# Minister of Word and Sacrament



## Unoriginalname (Jul 20, 2013)

This is sort of a know why you believe what you believe question. Plenty of people point to Philip the deacon's baptism of the Ethiopian eunuch as evidence that the Reformed understanding that the sacraments should only be administered by Ministers as faulty. So what is our justification for this view. I understand that narrative texts are not the best place to derive doctrine.


----------



## Dearly Bought (Jul 20, 2013)

I'll let a few good Presbyterians answer:



> "The facts recorded in the subsequent history regarding Stephen and Philip furnish no valid objection to the view now given of the office of deacon, as one in itself essentially distinct from the ministry of the Word and the oversight of the flock.

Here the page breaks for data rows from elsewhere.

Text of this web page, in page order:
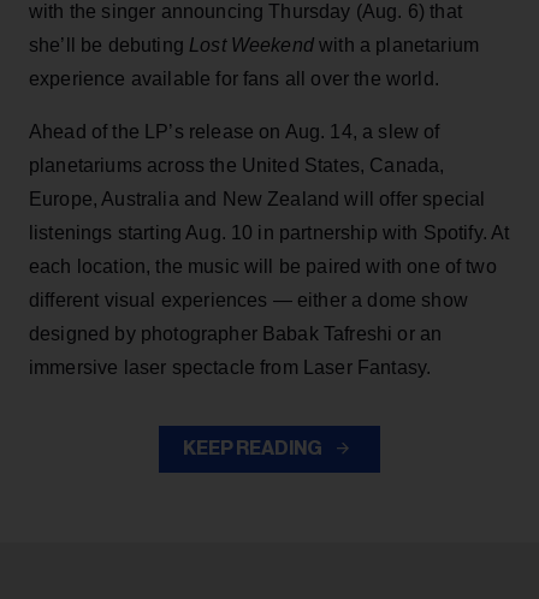
with the singer announcing Thursday (Aug. 6) that
she’ll be debuting Lost Weekendwith a planetarium
experience available for fans all over the world.
Ahead of the LP’s release on Aug. 14, a slew of
planetariums across the United States, Canada,
Europe, Australia and New Zealand will offer special
listenings starting Aug. 10 in partnership with Spotify. At
each location, the music will be paired with one of two
different visual experiences — either a dome show
designed by photographer Babak Tafreshi or an
immersive laser spectacle from Laser Fantasy.
KEEP READING

That two out of the seven men first set apart to the deaconship in Jerusalem should have afterwards developed gifts obviously fitting them for different and higher work in the cause of Christ, and should, under the guidance of the Spirit and the Providence of God, have done such work with signal success, constitutes no argument whatever against the conclusions as to the true nature and functions of the deacon's office in itself to which we have been led by the direct evidence bearing on the subject."
> (D. Douglas Bannerman, The Scripture Doctrine of the Church, p. 425)

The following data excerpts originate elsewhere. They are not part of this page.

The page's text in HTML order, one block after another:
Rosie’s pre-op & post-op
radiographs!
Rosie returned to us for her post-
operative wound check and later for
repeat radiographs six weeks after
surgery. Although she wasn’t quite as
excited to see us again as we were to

> "Philip undoubtedly preached and baptized, but he is expressly designated an evangelist (Acts vii. 5, xxi. 8). Two years also elapsed and he was evidently advanced to this special office in the interval. Having used the office of a deacon well, he had purchased to himself this good degree."
> (James Moir Porteus, _The Government of the Kingdom of Christ_, p. 243)


----------



## irresistible_grace (Jul 20, 2013)

Why do we believe the sacraments can only be administered by a "Minister?"


----------



## sevenzedek (Jul 20, 2013)

Being a newly reformed person myself, I have wondered the same thing. Our forefathers in the faith have gotten so many other doctrines right that I have simply trusted the knowledge of men greater than I until it is time for an answer to appear. Perhaps now is the time.


----------



## Mushroom (Jul 20, 2013)

Why do we believe that the Philip who baptized the Ethiopian was the Deacon rather than the Apostle?

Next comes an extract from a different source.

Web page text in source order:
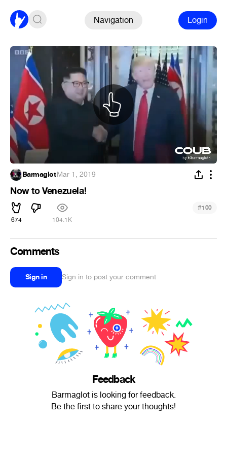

And even if he was the Deacon, have we never heard of a Deacon who went on to become a Minister? He is referred to later as Philip the Evangelist, "one of the seven". Isn't the Office of Evangelist one that infers a ministerial position?


----------



## C. M. Sheffield (Jul 20, 2013)

I would say that _the Church_, properly speaking, is the custodian of the Sacraments and that they are ordinarily administered by the ministers of the Church in keeping with biblical order. Are there circumstances in which someone other than a regularly ordained minister may administer the sacraments (like a church under intense persecution who has no pastor)? I would say yes, but only if that person is called upon by that church to administer them and only in the most extreme circumstances.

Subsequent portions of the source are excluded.